Moderate mediation model
Figure 2 shows the results of the tuned arbitration model. β= -0.175,P.< 0.01), reflection ( β= -0.137,P.< 0.01) and rumination ( β= -0.147,P.< 0.01) anxiety symptoms were significantly alleviated by resilience. An additional 4.9%, 3.3%, and 3.9% of the variance in anxiety symptoms was explained by interactions with brooding, introspection, rumination and resilience. These associations gradually decreased with increasing resilience. For the brood-anxiety symptom association, low resilience ( β= 0.438,P.< 0.001), medium resilience ( β= 0.264,P.< 0.001), high resilience ( β= 0.089,P.= 0.210); the relationship between remorse and anxiety symptoms is low resilience ( β= 0.366,P.< 0.001), medium resilience ( β= 0.229,P.< 0.001), high resilience ( β= 0.092,P.= 0.219); the association between rumination and anxiety symptoms was less resilient ( β= 0.414, P.< 0.001) moderate elasticity ( β= 0.266, P.< 0.001), high resilience (β= 0.119, P.= 0.100). The role of resilience mitigation is plotted in Figure 3. The associations between brooding, reflexes, and rumination and PSQI scores were not significantly moderated by resilience. For breeding models, R.2 Anxiety symptoms and PSQI scores reached 34.9% and 30.8%, respectively. For the reflection model,R.2 Anxiety symptoms and PSQI scores reached 32.2% and 31.1%, respectively. For the rumination model,R.2 Anxiety symptoms and PSQI scores reached 34.7% and 31.0%, respectively.

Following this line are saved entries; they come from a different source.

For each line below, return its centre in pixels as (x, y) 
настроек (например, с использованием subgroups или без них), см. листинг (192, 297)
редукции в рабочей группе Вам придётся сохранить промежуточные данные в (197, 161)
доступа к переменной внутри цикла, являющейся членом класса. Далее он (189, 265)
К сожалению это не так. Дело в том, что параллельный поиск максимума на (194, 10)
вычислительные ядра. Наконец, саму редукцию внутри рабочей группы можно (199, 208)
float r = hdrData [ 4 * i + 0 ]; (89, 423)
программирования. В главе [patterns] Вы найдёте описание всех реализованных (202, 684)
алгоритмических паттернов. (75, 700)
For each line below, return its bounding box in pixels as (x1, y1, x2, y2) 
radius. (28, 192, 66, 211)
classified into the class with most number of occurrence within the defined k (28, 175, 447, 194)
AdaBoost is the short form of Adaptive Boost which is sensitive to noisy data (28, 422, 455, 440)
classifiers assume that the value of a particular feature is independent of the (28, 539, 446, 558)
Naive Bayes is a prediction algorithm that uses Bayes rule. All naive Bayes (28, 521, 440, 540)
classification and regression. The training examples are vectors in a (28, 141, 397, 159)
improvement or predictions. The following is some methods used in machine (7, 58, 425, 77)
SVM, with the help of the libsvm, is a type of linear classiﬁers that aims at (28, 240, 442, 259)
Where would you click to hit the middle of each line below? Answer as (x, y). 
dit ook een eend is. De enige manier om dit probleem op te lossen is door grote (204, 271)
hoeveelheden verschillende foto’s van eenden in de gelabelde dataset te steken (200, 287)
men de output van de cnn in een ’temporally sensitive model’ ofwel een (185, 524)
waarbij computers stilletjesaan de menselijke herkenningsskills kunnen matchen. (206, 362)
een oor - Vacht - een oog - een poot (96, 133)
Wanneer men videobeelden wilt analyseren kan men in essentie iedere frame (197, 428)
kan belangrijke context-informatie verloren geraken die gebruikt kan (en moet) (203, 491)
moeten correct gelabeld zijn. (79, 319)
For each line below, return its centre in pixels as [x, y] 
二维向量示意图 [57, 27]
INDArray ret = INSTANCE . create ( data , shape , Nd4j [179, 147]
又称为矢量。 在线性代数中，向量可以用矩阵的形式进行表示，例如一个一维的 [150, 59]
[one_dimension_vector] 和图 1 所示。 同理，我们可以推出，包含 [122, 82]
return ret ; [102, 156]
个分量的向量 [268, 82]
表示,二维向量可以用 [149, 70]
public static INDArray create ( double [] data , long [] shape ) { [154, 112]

As shown in Table 4, the role of anxiety symptoms in explaining the association between brooding and PSQI scores steadily decreased with increasing resilience (low resilience: 0.200, 95% CI: 0.118, 0.302; moderate resilience: 0.120, 95% CI: 0.064, 0.192; high resilience: 0.041, 95% CI: -0.018, 0.109). For the reflection model, the role of anxiety symptoms was: low resilience ( 0.167, 95% CI: 0.098, 0.265), medium resilience (0.105, 95% CI: 0.051, 0.176), high resilience (0.042, 95% CI: – 0.027, 0.118). For the rumination model, the role of anxiety symptoms was: low resilience (0.187, 95% CI: 0.115, 0.289), moderate resilience (0.121, 95% CI: 0.064, 0.192) high resilience (0.054). , 95% CI: −0.011, 0.126).

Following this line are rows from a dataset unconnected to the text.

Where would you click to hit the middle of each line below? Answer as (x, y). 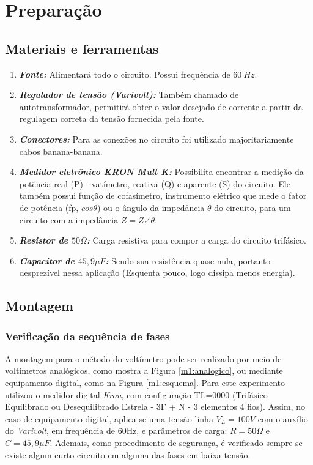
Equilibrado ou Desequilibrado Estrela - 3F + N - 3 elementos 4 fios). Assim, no (155, 407)
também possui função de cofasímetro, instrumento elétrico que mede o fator (163, 195)
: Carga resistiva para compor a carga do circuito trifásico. (196, 240)
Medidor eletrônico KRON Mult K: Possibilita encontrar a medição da (161, 172)
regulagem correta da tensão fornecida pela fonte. (112, 118)
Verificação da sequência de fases (87, 336)
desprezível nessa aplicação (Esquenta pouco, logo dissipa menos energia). (157, 273)
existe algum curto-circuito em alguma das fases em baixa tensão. (128, 454)
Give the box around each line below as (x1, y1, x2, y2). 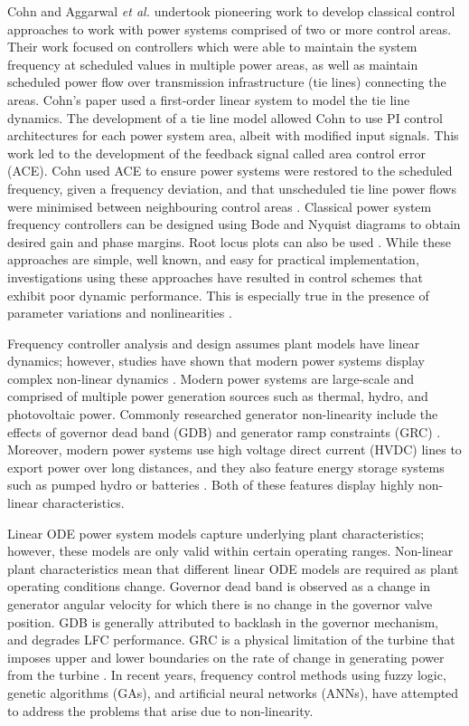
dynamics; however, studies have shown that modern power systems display (7, 351, 425, 370)
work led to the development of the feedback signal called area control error (7, 143, 427, 162)
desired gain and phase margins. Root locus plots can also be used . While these (7, 232, 451, 251)
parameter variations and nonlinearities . (7, 303, 232, 322)
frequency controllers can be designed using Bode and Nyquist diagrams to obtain (7, 215, 461, 234)
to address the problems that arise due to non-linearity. (7, 701, 314, 720)
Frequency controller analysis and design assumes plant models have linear (7, 333, 420, 352)
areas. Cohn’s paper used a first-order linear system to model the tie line (7, 90, 410, 109)
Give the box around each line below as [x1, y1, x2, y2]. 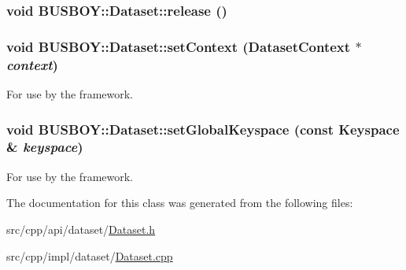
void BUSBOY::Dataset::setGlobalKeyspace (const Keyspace [6, 119, 400, 139]
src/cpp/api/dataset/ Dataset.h [6, 220, 156, 237]
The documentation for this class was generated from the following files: [6, 194, 353, 211]
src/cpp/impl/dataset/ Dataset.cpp [6, 247, 173, 264]
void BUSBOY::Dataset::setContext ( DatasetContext [6, 36, 351, 56]

The explanatory power of the models for anxiety symptoms and PSQI scores ranged from 19.7% to 34.9%. A series of power analyzes were determined using post hoc methods based on achieved data.R.2 (0.197 to 0.349 based on different models), sample size (285),α(0.05), and the number of predictors (9 or 10 for different models). As a result, this study yielded a statistical power level of greater than 0.999.